Acunote is online project management and Scrum software. Acunote is fast and easy to use. It shows actual progress, not just wishful thinking. Click here to learn more.
« Back to posts

The Road to Hell Is Paved With Caching

In Acunote we are heavily using fragment caching. We cache whenever we can and whatever we can. Sounds like a great idea to do? Well, almost... Sometimes caching hurts and here's why.

Prehistory

Acunote is a project management tool and therefore the most prominent page in Acunote is the task list in the current sprint. The page itself shows some information specific to the user who logged in and some information that is shared among the users within the user's organization.

We can cache the shared part of the page in the fragment cache taking date and page filters into account. The code roughly looks like this:

<%- cache(:part => "#{filters}_#{DateUtils::today}") do -%>
    <%= render :partial => '...' -%>
<%- end -%>

Using filesystem caching store we end up having this (simplified) cache directory layout:

- organization1.acunote.com
  - sprints
    - show.part=filter1.date.cache
    - show.part=filter2.date.cache
    - show.part=filter3.date.cache
- organization2.acunote.com
  - sprints
    - show.part=filter1.date.cache
    - show.part=filter2.date.cache
    - show.part=filter3.date.cache

Problem

Problems start when we try to expire caches. We can't expire by url or by hash because we want to expire all cache parts (for all possible filters and for all dates). Therefore we use regexp:

expire_fragment(%r{show.part=.*})

That turned into a problem in production. The reason is that expire_fragment in Rails searches the whole cache directory recursively and removes files with names matching the regular expression. On machines with local disks that's usually fast, but on network filesystems or on shared disk cluster filesystems (like GFS in our case) stat'ing lots of files can be really slow. To make things worse, the performance of stat call on GFS really depends on the phase of the moon or something like that ;)

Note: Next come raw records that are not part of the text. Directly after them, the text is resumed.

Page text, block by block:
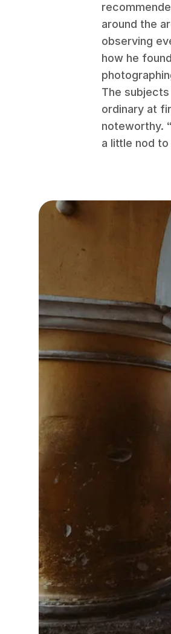
around the
observing
how he
The
ordinary at
noteworthy.
a little nod to
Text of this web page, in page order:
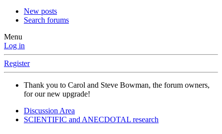
New posts
Search forums
Menu
Log in
Register
Thank you to Carol and Steve Bowman, the forum owners,
for our new upgrade!
Discussion Area
SCIENTIFIC and ANECDOTAL research
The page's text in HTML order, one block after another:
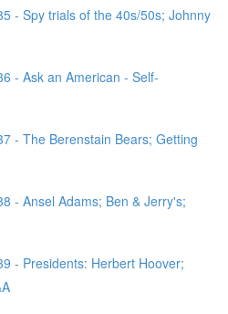
- Spy trials of the 40s/50s; Johnny
- Ask an American - Self-
- The Berenstain Bears; Getting
- Ansel Adams; Ben & Jerry's;
- Presidents: Herbert Hoover;
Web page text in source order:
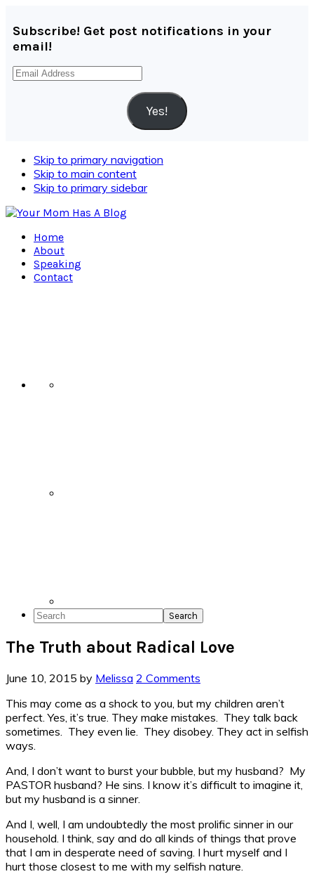
Subscribe! Get post notifications in your
email!
Email
Yes!
Skip to primary navigation
Skip to main content
Skip to primary sidebar
Home
About
Speaking
Contact
Search
The Truth about Radical Love
June 10, 2015 by Melissa 2 Comments
This may come as a shock to you, but my children aren’t
perfect. Yes, it’s true. They make mistakes. They talk back
sometimes. They even lie. They disobey. They act in selfish
ways.
And, I don’t want to burst your bubble, but my husband? My
PASTOR husband? He sins. I know it’s difficult to imagine it,
but my husband is a sinner.
And I, well, I am undoubtedly the most prolific sinner in our
household. I think, say and do all kinds of things that prove
that I am in desperate need of saving. I hurt myself and I
hurt those closest to me with my selfish nature.
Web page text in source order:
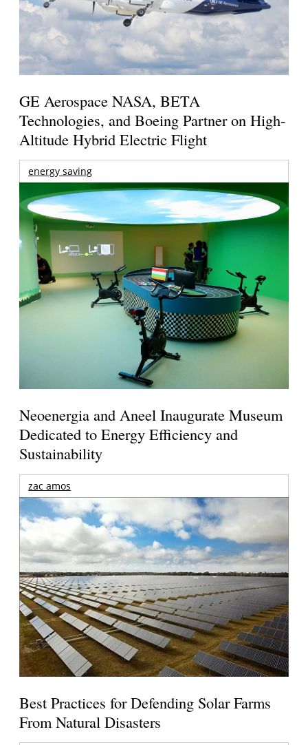
GE Aerospace NASA, BETA
Technologies, and Boeing Partner on High-
Altitude Hybrid Electric Flight
energy saving
Neoenergia and Aneel Inaugurate Museum
Dedicated to Energy Efficiency and
Sustainability
zac amos
Best Practices for Defending Solar Farms
From Natural Disasters
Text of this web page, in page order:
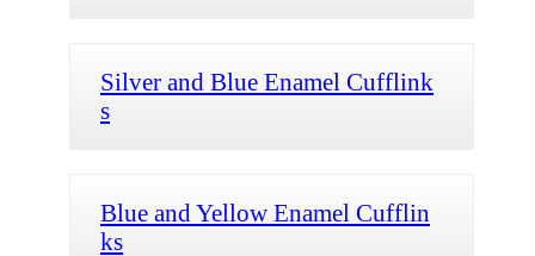
Silver and Blue Enamel Cufflink
s
Blue and Yellow Enamel Cufflin
ks
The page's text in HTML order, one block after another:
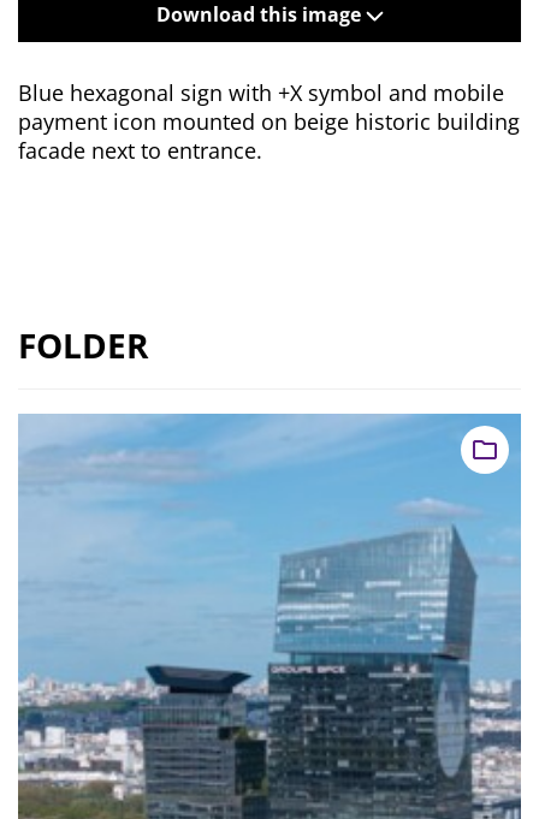
Download this image
Blue hexagonal sign with +X symbol and mobile
payment icon mounted on beige historic building
facade next to entrance.
FOLDER
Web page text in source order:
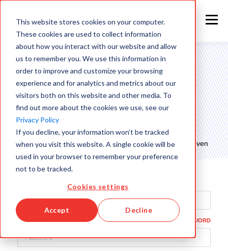
This website stores cookies on your computer.
These cookies are used to collect information
about how you interact with our website and allow
us to remember you. We use this information in
order to improve and customize your browsing
experience and for analytics and metrics about our
visitors both on this website and other media. To
find out more about the cookies we use, see our
Privacy Policy
If you decline, your information won’t be tracked
when you visit this website. A single cookie will be
used in your browser to remember your preference
not to be tracked.
Cookies settings
Accept Decline
Sign in to view this page
This page is only available to people who have been given
access.
Password* SHOW PASSWORD
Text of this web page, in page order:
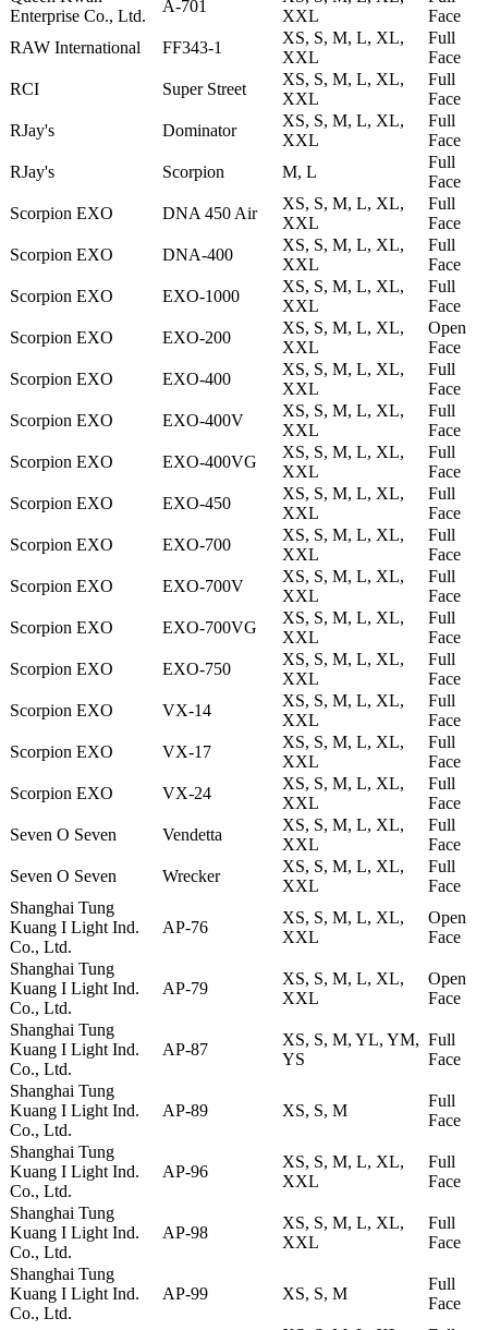
Enterprise Co., Ltd.
A-701
XXL
Face
RAW International
FF343-1
XS, S, M, L, XL,
XXL
Full
Face
RCI
Super Street
XS, S, M, L, XL,
XXL
Full
Face
RJay's
Dominator
XS, S, M, L, XL,
XXL
Full
Face
RJay's
Scorpion M, L
Full
Face
Scorpion EXO
DNA 450 Air
XS, S, M, L, XL,
XXL
Full
Face
Scorpion EXO
DNA-400
XS, S, M, L, XL,
XXL
Full
Face
Scorpion EXO
EXO-1000
XS, S, M, L, XL,
XXL
Full
Face
Scorpion EXO
EXO-200
XS, S, M, L, XL,
XXL
Open
Face
Scorpion EXO
EXO-400
XS, S, M, L, XL,
XXL
Full
Face
Scorpion EXO
EXO-400V
XS, S, M, L, XL,
XXL
Full
Face
Scorpion EXO
EXO-400VG
XS, S, M, L, XL,
XXL
Full
Face
Scorpion EXO
EXO-450
XS, S, M, L, XL,
XXL
Full
Face
Scorpion EXO
EXO-700
XS, S, M, L, XL,
XXL
Full
Face
Scorpion EXO
EXO-700V
XS, S, M, L, XL,
XXL
Full
Face
Scorpion EXO
EXO-700VG
XS, S, M, L, XL,
XXL
Full
Face
Scorpion EXO
EXO-750
XS, S, M, L, XL,
XXL
Full
Face
Scorpion EXO
VX-14
XS, S, M, L, XL,
XXL
Full
Face
Scorpion EXO
VX-17
XS, S, M, L, XL,
XXL
Full
Face
Scorpion EXO
VX-24
XS, S, M, L, XL,
XXL
Full
Face
Seven O Seven
Vendetta
XS, S, M, L, XL,
XXL
Full
Face
Seven O Seven
Wrecker
XS, S, M, L, XL,
XXL
Full
Face
Shanghai Tung
Kuang I Light Ind.
Co., Ltd.
AP-76
XS, S, M, L, XL,
XXL
Open
Face
Shanghai Tung
Kuang I Light Ind.
Co., Ltd.
AP-79
XS, S, M, L, XL,
XXL
Open
Face
Shanghai Tung
Kuang I Light Ind.
Co., Ltd.
AP-87
XS, S, M, YL, YM,
YS
Full
Face
Shanghai Tung
Kuang I Light Ind.
Co., Ltd.
AP-89 XS, S, M
Full
Face
Shanghai Tung
Kuang I Light Ind.
Co., Ltd.
AP-96
XS, S, M, L, XL,
XXL
Full
Face
Shanghai Tung
Kuang I Light Ind.
Co., Ltd.
AP-98
XS, S, M, L, XL,
XXL
Full
Face
Shanghai Tung
Kuang I Light Ind.
Co., Ltd.
AP-99 XS, S, M
Full
Face
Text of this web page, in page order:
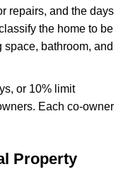
repairs, and the days
the home to be
bathroom, and
or 10% limit
Each co-owner
Property
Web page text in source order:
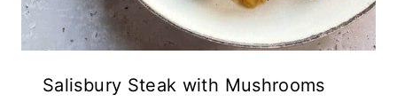
Salisbury Steak with Mushrooms
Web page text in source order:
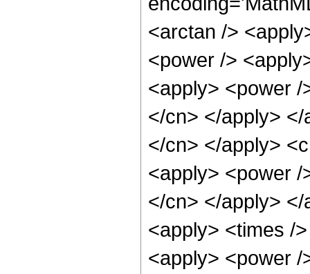
<arctan />
<power />
<apply> <power
</cn> </apply>
</cn> </apply>
<apply> <power
</cn> </apply>
<apply> <times /
<apply> <power
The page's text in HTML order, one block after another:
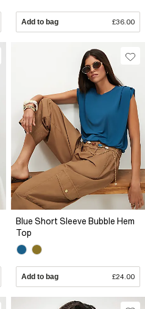
Add to bag £36.00
Blue Short Sleeve Bubble Hem
Top
Add to bag £24.00
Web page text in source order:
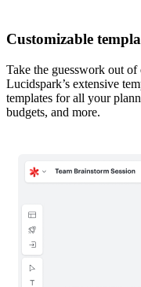
Customizable
Take the guesswork out
Lucidspark’s extensive
templates for all your
budgets, and more.
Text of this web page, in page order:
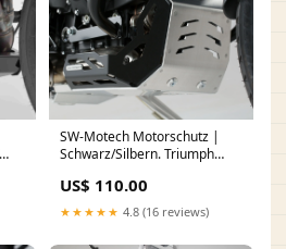
SW-Motech Motorschutz |
Schwarz/Silbern. Triumph
US$ 110.00
★★★★★ 4.8 (16 reviews)
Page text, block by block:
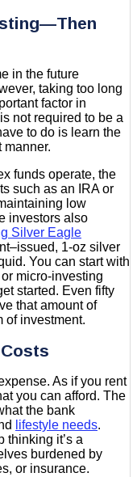
in the future
taking too long
factor in
not required to be a
to do is learn the
manner.
funds operate, the
such as an IRA or
low
investors also
Silver Eagle
1-oz silver
You can start with
micro-investing
started. Even fifty
that amount of
of investment.
As if you rent
you can afford. The
the bank
lifestyle needs.
thinking it’s a
burdened by
or insurance.
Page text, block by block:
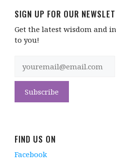
SIGN UP FOR OUR
Get the latest wisdom and
to you!
FIND US ON
Facebook
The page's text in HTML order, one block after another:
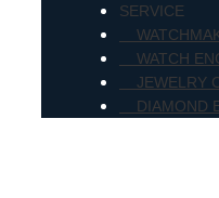
SERVICE
WATCH
JEWELRY
DIAMOND
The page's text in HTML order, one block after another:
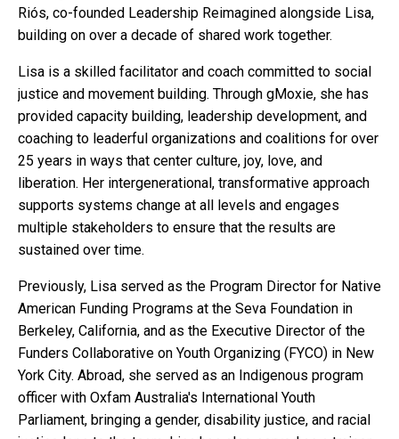
Riós, co-founded Leadership Reimagined alongside Lisa,
building on over a decade of shared work together.
Lisa is a skilled facilitator and coach committed to social
justice and movement building. Through gMoxie, she has
provided capacity building, leadership development, and
coaching to leaderful organizations and coalitions for over
25 years in ways that center culture, joy, love, and
liberation. Her intergenerational, transformative approach
supports systems change at all levels and engages
multiple stakeholders to ensure that the results are
sustained over time.
Previously, Lisa served as the Program Director for Native
American Funding Programs at the Seva Foundation in
Berkeley, California, and as the Executive Director of the
Funders Collaborative on Youth Organizing (FYCO) in New
York City. Abroad, she served as an Indigenous program
officer with Oxfam Australia's International Youth
Parliament, bringing a gender, disability justice, and racial
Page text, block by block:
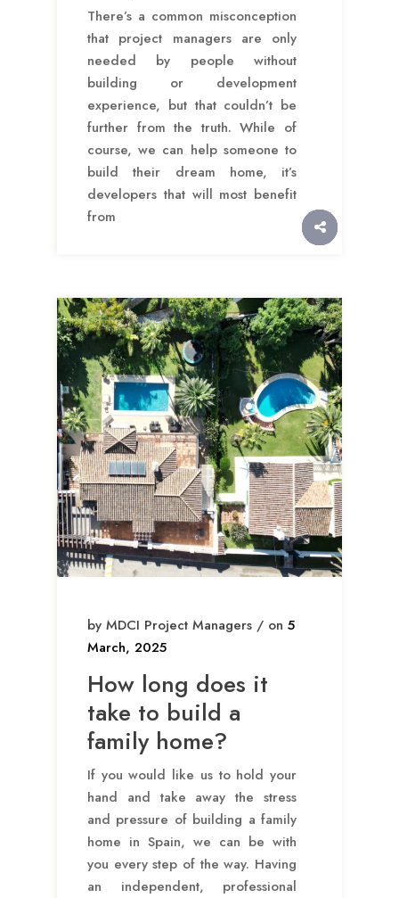
There’s a common misconception
that project managers are only
needed by people without
building or development
experience, but that couldn’t be
further from the truth. While of
course, we can help someone to
build their dream home, it’s
developers that will most benefit
from
by MDCI Project Managers / on 5
March, 2025
How long does it
take to build a
family home?
If you would like us to hold your
hand and take away the stress
and pressure of building a family
home in Spain, we can be with
you every step of the way. Having
an independent, professional
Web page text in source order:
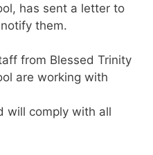
has sent a letter to
them.
from Blessed Trinity
are working with
will comply with all
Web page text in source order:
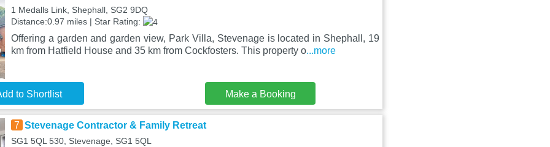
1 Medalls Link, Shephall, SG2 9DQ
Distance:0.97 miles | Star Rating:
Offering a garden and garden view, Park Villa, Stevenage is located in Shephall, 19
km from Hatfield House and 35 km from Cockfosters. This property o...more
to Shortlist Make a Booking
7 Stevenage Contractor & Family Retreat
SG1 5QL 530, Stevenage, SG1 5QL
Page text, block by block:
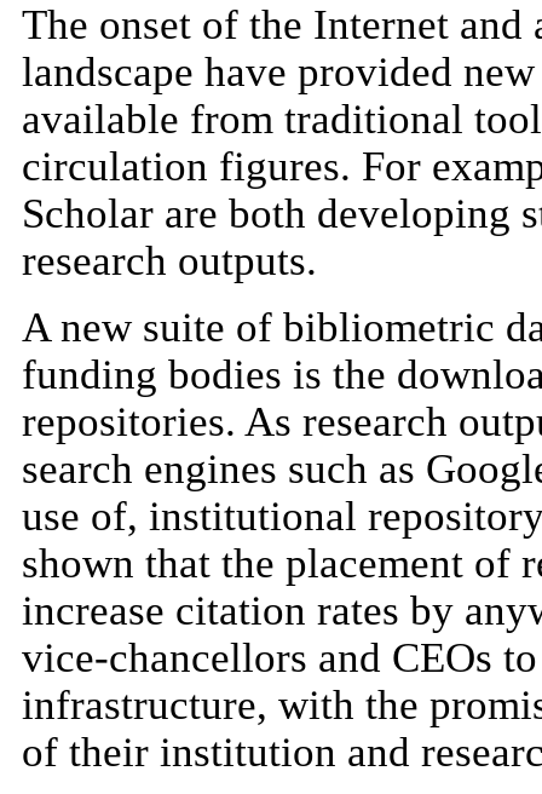
The onset of the Internet
landscape have provided
available from traditional
circulation figures. For
Scholar are both developing
research outputs.
A new suite of bibliometric
funding bodies is the
repositories. As research
search engines such as
use of, institutional
shown that the placement of
increase citation rates by
vice-chancellors and CEOs
infrastructure, with the
of their institution and

Our logs showed that operations that would usually take less than a second took on occasion took 70 seconds! They were so slow so I could actually log in to our production servers, find the process taking too much time to complete and attach strace to it. Strace blessed me, immediately showing multiple stat's for files in the cache directory.

Solution

Longer term we'll switch to a more scalable fragment caching strategy. There is a good reason why high-performance caches do not support fancy invalidation, and there are known way to code to their more restricted interface. Meanwhile, immediate solution was really simple. We only had to expire fragments in specific directories and to make that easier, I wrote a little extension to Rails' fragment caching code:

module ActionController
  module Caching
    module Fragments

    #dir is the cache path relative to the cache root
    def expire_matched_fragment_in_dir(dir, regexp, options = nil)
      return unless perform_caching
      self.class.benchmark("Expired fragments in dir matching: #{regexp.source}") do
        fragment_cache_store.delete_matched_in_dir(dir, regexp, options)
      end
    end

    class UnthreadedFileStore

      def delete_matched_in_dir(dir, matcher, options = nil)
        path = @cache_path + dir
        return unless File.exist?(path) #it's ok to not have the cache dir
        search_dir(path) do |f|
          if f =~ matcher
          begin
            File.delete(f)
          rescue SystemCallError => e
            # If there's no cache, then there's nothing to complain about
          end
          end
         end
        end
      end

    end

  end
end

#include only if you use cache test plugin
module Cosinux
  module FragmentCacheTest
    class TestStore
      def delete_matched_in_dir(dir, matcher, options = nil)
        @deleted_matchers.push(matcher)
      end
    end
  end
end

Conclusions

Monitoring the performance of production application is sometimes even more important than profiling it on the development machines. We already had monitoring system in place so we could detect when our application got slower, figure out the root cause and and fix the problem.

Another thing I highly recommend is of course strace. You may indeed see that your application is doing something so weird you'd never think of just looking at the code or at the profiler. So, I now declare strace to be officially added into my own arsenal of invaluable profiling tools.